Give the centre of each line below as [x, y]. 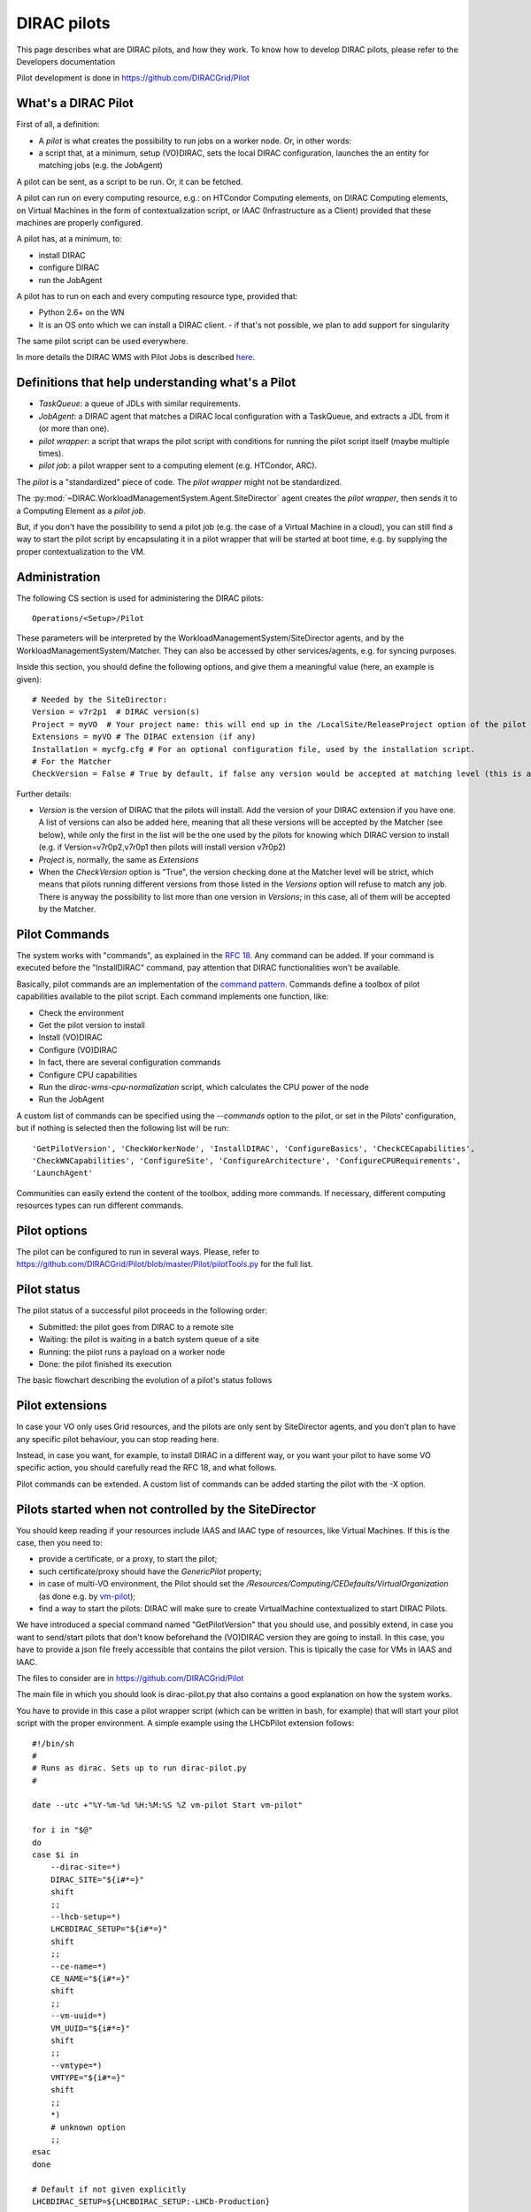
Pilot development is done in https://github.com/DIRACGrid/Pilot [133, 78]
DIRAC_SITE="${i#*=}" [97, 1879]
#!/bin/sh [53, 1743]
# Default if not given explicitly [109, 2189]
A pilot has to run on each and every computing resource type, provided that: [157, 296]
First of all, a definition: [58, 125]
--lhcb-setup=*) [85, 1916]
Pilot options [52, 1230]
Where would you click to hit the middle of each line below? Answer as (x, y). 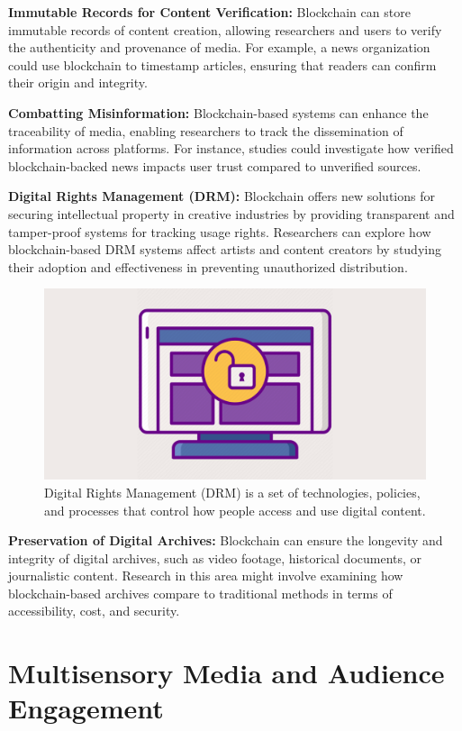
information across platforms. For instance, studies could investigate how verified (231, 148)
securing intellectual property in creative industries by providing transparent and (231, 213)
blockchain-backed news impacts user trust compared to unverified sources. (215, 165)
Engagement (86, 708)
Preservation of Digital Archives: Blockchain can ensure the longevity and (226, 540)
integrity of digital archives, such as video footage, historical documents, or (215, 557)
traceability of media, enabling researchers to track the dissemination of (206, 130)
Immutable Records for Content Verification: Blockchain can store (209, 12)
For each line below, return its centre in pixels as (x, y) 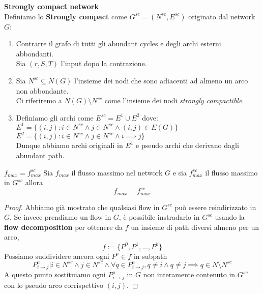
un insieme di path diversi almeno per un (195, 227)
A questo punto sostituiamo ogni (55, 274)
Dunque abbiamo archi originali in (69, 145)
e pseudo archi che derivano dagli (187, 145)
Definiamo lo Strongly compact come (66, 16)
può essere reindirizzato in (215, 207)
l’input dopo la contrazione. (104, 63)
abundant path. (40, 155)
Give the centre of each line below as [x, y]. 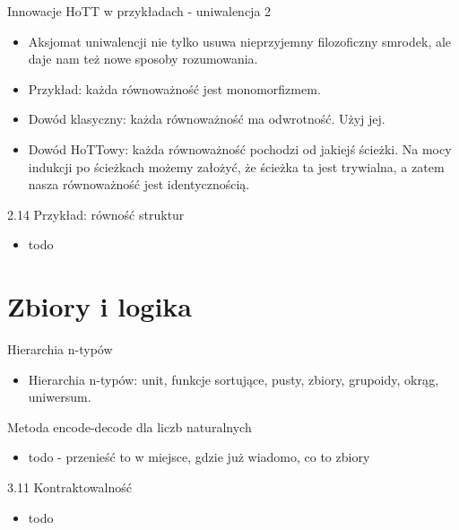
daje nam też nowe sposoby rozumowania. [143, 59]
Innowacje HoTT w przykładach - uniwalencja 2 [139, 11]
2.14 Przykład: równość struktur [96, 214]
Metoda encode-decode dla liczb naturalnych [130, 426]
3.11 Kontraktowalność [69, 487]
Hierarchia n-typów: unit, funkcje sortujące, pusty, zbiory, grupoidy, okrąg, [234, 379]
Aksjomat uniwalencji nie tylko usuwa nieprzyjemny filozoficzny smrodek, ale [240, 41]
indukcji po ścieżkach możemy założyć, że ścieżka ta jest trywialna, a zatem [236, 166]
--*--
Search the material for the word "path". Each line where it is found must be copied.

Expected answer —
un insieme di path diversi almeno per un (195, 227)
abundant path. (40, 155)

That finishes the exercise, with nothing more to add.